* **Task item**
Using the listing below, print exactly everything from the line with "then converting all" down to the line with "Splits text fields", both included, and nothing more.

* **Data records**
:::::

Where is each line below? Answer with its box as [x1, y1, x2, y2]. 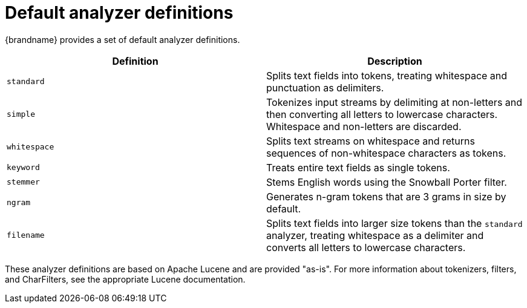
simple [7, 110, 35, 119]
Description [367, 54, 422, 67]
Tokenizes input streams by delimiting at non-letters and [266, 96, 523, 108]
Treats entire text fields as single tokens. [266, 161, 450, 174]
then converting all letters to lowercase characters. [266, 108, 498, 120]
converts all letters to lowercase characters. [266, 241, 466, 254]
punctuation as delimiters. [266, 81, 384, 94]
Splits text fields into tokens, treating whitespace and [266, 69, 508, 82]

:::::

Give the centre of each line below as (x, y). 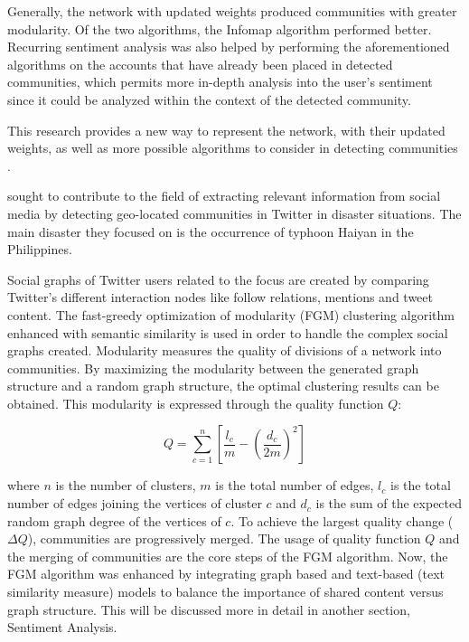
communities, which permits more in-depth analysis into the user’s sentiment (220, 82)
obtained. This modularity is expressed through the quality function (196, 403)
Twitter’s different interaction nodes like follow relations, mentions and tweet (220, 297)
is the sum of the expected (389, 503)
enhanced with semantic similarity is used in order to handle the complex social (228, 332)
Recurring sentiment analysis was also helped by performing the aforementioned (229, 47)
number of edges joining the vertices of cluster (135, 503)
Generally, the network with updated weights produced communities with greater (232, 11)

:::::

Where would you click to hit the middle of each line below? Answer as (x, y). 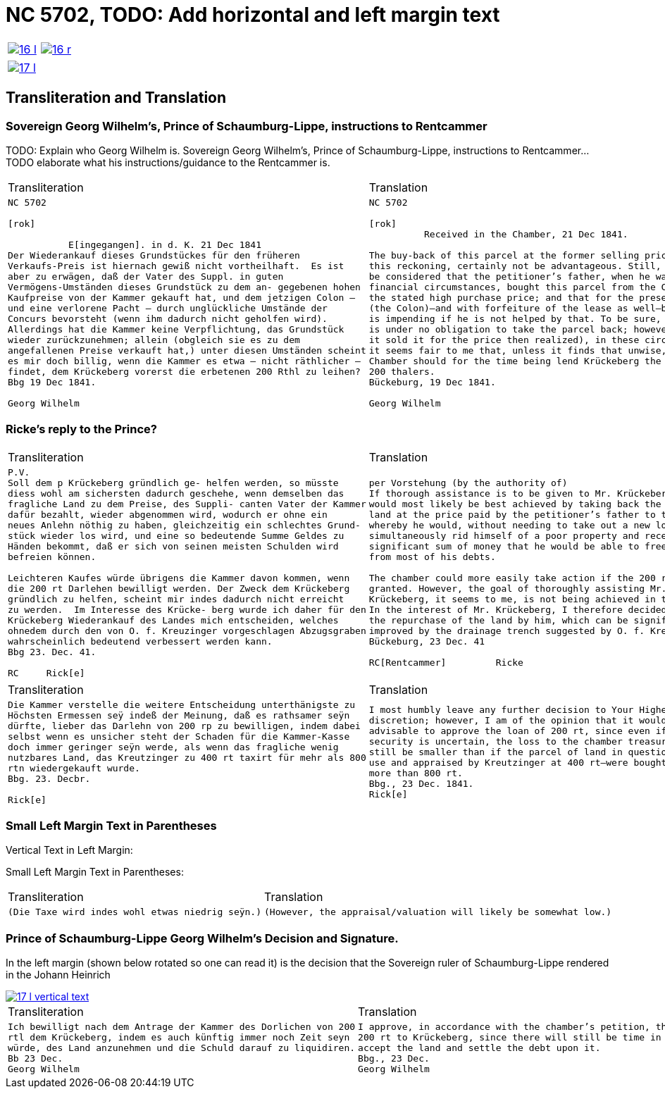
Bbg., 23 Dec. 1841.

:::::

* **Task answer**
then converting all letters to lowercase characters. [266, 108, 498, 120]
converts all letters to lowercase characters. [266, 241, 466, 254]
punctuation as delimiters. [266, 81, 384, 94]
Splits text fields into tokens, treating whitespace and [266, 69, 508, 82]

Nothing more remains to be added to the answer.